Mrs. Upshaw was hard at her sewing when I entered the parlor. “I thought you’d be relaxing a bit, not working already.”

“Lots to do, ’fore the holiday. My ladies must get their things all fixed up on time.”

“Well, I hope you can spare a moment, because I have something to give you. You and Dulcey both.”

Ducky harrumphed, but Mrs. Upshaw chatted on like she hadn’t heard. “For us? Ain’t you sweet to think of it. Only I’m afraid we don’t got anything for you.”

“I don’t need a thing, unless maybe you’d care to show me how to do some of that fancy crochet you’re so good at.” I held out the magazine. “I thought you’d like your very own subscription to
Godey’s Lady’s Book
. Now it will come for you every month, you just stop at the post office to pick it up.” Her eyes lit up. “And I got you each a primer, too, so I can help you learn to read.”

Doubt tugged her smile into a defeated frown. “You sweet to offer, but I’m too old for all that. Looking at them lovely pictures is enough for me. Dulcey can learn for both of us.”

“No thank you,” Ducky cut in. “All the hours a day I work, I got better things to do with my little spare time than stare cross-eyed at some stupid book the way a certain pickaninny do.”
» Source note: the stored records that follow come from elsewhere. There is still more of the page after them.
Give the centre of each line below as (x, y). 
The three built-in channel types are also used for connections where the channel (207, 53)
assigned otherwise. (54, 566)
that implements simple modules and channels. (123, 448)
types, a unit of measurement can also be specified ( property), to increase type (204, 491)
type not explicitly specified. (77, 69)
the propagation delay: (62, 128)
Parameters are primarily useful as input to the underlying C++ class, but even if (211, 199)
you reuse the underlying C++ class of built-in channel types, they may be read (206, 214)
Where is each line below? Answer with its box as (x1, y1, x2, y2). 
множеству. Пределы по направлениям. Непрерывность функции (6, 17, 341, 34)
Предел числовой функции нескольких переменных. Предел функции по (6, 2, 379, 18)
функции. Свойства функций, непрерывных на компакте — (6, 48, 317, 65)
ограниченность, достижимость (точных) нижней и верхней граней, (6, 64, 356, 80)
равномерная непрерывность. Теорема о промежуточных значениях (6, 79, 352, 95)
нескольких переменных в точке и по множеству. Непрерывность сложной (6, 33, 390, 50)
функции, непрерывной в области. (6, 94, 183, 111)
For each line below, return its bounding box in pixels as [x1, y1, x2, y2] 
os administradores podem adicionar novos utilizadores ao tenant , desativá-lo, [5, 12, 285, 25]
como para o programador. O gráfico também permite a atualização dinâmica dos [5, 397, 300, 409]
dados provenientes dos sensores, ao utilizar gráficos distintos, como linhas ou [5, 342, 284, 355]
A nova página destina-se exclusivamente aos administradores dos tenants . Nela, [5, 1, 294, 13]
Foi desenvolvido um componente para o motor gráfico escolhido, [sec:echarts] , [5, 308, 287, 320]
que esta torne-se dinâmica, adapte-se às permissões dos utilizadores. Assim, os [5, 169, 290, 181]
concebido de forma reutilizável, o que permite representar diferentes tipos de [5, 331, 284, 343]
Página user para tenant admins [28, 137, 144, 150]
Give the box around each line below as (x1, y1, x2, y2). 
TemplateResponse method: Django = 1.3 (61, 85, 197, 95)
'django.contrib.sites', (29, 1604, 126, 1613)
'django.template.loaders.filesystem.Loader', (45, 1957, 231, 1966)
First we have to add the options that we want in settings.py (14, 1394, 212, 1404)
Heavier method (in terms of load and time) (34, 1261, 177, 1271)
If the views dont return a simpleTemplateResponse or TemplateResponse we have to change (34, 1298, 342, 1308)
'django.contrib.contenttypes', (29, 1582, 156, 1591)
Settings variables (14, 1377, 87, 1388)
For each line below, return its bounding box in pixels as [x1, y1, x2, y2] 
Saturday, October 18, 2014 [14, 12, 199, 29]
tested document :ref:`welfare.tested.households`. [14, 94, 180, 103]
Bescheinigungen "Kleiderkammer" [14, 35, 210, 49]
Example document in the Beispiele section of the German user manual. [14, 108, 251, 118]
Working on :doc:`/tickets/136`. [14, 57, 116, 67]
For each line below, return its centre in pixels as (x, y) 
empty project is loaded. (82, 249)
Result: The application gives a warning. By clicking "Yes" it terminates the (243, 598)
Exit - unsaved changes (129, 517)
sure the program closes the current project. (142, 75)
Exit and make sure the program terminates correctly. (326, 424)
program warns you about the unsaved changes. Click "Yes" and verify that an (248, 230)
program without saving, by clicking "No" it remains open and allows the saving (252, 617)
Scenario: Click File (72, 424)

That word snipped the very last strand of my forbearance. “Don’t you want to make something of yourself?”

Ducky waddled at me. “What am I going to make of myself? You think I learn to read and write, I can make myself mayor? Maybe make a passel of white men cook and clean for me, ’stead of the other way round? You believe that, you even dumber than I thought.”

I didn’t know what to say, so I kept my mouth pressed shut. Which didn’t stop Ducky.